> [Records drawn from a dataset]:

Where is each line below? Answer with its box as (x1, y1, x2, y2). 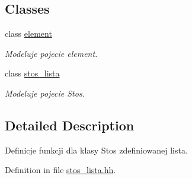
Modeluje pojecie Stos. (5, 87, 85, 99)
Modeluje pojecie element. (5, 47, 98, 59)
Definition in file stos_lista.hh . (5, 164, 116, 176)
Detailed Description (5, 116, 135, 134)
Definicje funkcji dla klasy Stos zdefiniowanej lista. (5, 143, 188, 156)
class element (5, 27, 52, 40)
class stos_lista (5, 67, 60, 79)

> [ASSIGNED TASK]: Please return exactly the lines from the one containing "Modeluje pojecie Stos. (5, 87, 85, 99)" through the end of the entries above, adding no other line.

> [RESPONSE FOR THIS EXERCISE]:
Modeluje pojecie Stos. (5, 87, 85, 99)
Modeluje pojecie element. (5, 47, 98, 59)
Definition in file stos_lista.hh . (5, 164, 116, 176)
Detailed Description (5, 116, 135, 134)
Definicje funkcji dla klasy Stos zdefiniowanej lista. (5, 143, 188, 156)
class element (5, 27, 52, 40)
class stos_lista (5, 67, 60, 79)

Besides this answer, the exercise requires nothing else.